The Middletown Press (Middletown, CT)
Door open for bump-stock ban
Some in GOP willing to look at gun modification
WASHINGTON — A move to ban bump stock devices is accelerating in Congress, with some Republicans joining Connecticut’s two senators and other Democrats in calling for scrutiny of the add-on the Las Vegas shooter used to turn single-shot rifles into machine guns.
And in a major surprise, the National Rifle Association said Thursday the devices “should be subject to additional regulations.”
Also Thursday, House Speaker Paul Ryan, R-Wis., a staunch gun-rights supporter, said the legality of bump stock is “something that we need to look into.”
Asked about bump stock controls, White House Press Secretary Sarah Huckabee Sanders said “we’re certainly open to having that conversation.”
On Wednesday, a slew of Republican senators including John Cornyn, RTexas, Lindsey Graham, R-S.C., Orrin Hatch, RUtah, and Marco Rubio, R-Fla., said they, too, were open to bump stock controls.
Connecticut’s Democratic lawmakers are used to mass shootings, such as Newtown in 2012, being met by resistance from Republicans — and some Democrats — to any new gun laws.
After the Sandy Hook Elementary School shooting that took the lives of 20 children and six adult staff members, the Democraticcontrolled Senate in 2013 fell six votes short of overcoming a filibuster against universal background checks.
A different reaction
Few in Washington expected a different reaction after Las Vegas shooter Stephen Paddock used an arsenal of 18 weapons to spray fire Sunday at a country music festival, killing 58 and wounding more than 500 before he died.
But lawmakers of both parties have keyed in on Paddock’s possession of 12 bump stock devices, which enabled him to up the death toll by turning his single-trigger-pull, semiautomatic rifles into weapons that imitate machine guns.
“This does feel different,” said Sen. Chris Murphy, who along with fellow Connecticut Sen. Richard Blumenthal and other Democrats held the Senate floor for nearly 15 hours last year to force ultimately unsuccessful gun-law votes in the wake of the Pulse nightclub mass shooting in Orlando.
“I’m glad Republicans are open to regulation of these devices,” Murphy said.
He and Blumenthal cosponsored legislation introduced Wednesday by Sen. Dianne Feinstein, D-Calif., that would ban the sale, possession and importation of bump-stock devices.
“It’s still a long uphill road,” said Blumenthal. Nevertheless, he added, he was “surprised” by Republicans, “because their standard, knee-jerk reaction is implacable opposition.”
Rep. Elizabeth Esty, DConn., who represents Newtown and serves as vice chair of the Democratic House Gun Violence Prevention Task Force, said: “I’m happy to see progress of any sort. I think we have a decent possibility of getting this passed, because bump stock is so outrageous.”

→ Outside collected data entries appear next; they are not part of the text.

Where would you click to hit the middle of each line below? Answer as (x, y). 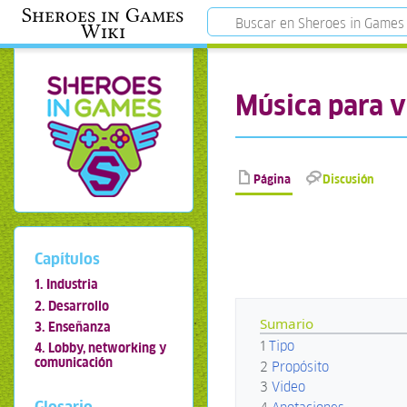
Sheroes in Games (103, 15)
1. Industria (66, 285)
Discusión (349, 180)
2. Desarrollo (71, 306)
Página (273, 180)
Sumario (287, 323)
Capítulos (67, 258)
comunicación (73, 362)
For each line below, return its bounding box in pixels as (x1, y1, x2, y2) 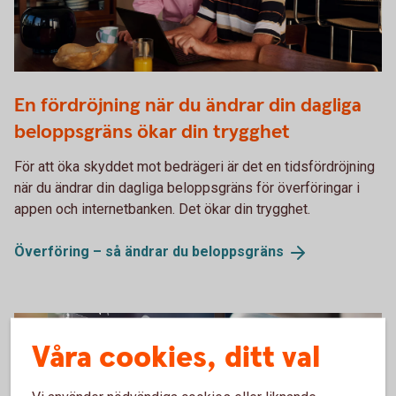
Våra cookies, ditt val (32, 337, 320, 378)
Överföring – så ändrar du (14, 243, 192, 261)
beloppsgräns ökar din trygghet (14, 119, 290, 146)
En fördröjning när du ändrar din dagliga (14, 93, 362, 119)
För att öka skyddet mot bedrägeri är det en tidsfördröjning (14, 158, 375, 176)
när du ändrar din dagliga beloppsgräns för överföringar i (14, 179, 360, 197)
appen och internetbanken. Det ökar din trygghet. (14, 201, 310, 218)
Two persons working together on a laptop (14, 76, 275, 94)
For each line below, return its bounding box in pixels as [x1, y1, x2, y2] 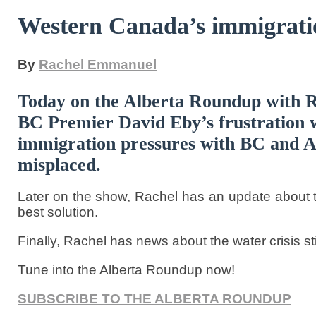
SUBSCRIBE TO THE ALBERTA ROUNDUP [18, 291, 291, 306]
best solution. [18, 204, 98, 219]
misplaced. [18, 154, 101, 175]
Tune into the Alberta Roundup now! [18, 262, 235, 277]
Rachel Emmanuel [39, 57, 157, 73]
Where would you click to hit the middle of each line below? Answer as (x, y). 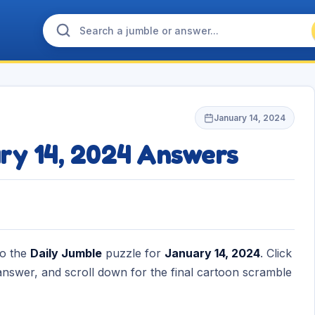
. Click (276, 253)
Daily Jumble (66, 253)
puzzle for (133, 253)
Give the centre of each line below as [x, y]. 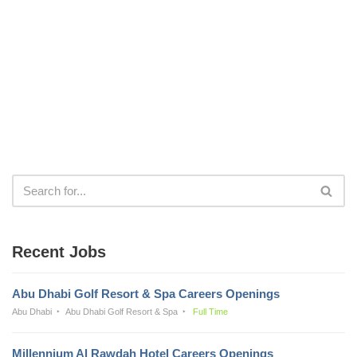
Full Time [210, 311]
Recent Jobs [59, 251]
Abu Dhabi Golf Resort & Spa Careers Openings [146, 293]
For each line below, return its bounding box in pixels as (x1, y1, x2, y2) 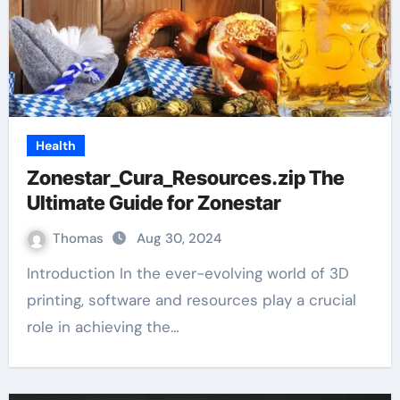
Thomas (52, 229, 107, 247)
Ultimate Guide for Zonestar (26, 191, 281, 214)
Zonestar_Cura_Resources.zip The (26, 166, 345, 189)
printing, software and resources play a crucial (26, 290, 356, 310)
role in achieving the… (26, 317, 179, 337)
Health (35, 137, 76, 154)
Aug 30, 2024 (136, 229, 221, 247)
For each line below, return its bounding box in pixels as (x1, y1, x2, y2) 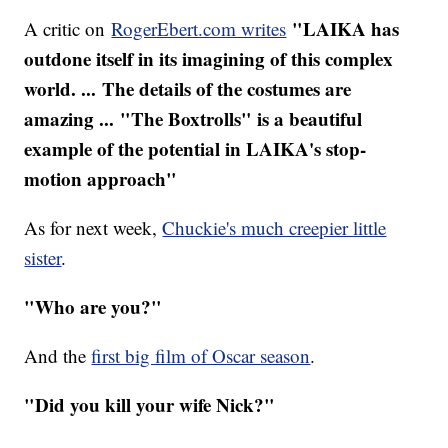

The president of Connecticut’s leading gunrights organization, the Connecticut Citizens Defense League, said he was wary of any calls for new gun laws in the aftermath of mass shootings.
“Our concern as an organization is that bans on inanimate objects always lead to more bans on other items,” said Scott Wilson. “It never seems to end.”
A nuanced distinction
Machine guns were subject to strict regulation in 1934 and banned outright in 1986, with the exception of weapons made before the law’s effective date.
Later Thursday, Ryan suggested bump stocks might be subject to a regulatory solution rather than a legislative one.
“Fully automatic weapons have been outlawed for many, many years,” Ryan said. “This seems to be a way of going around that. So obviously we need to look at how we can tighten up the compliance with this law so that fully automatic weapons are banned.”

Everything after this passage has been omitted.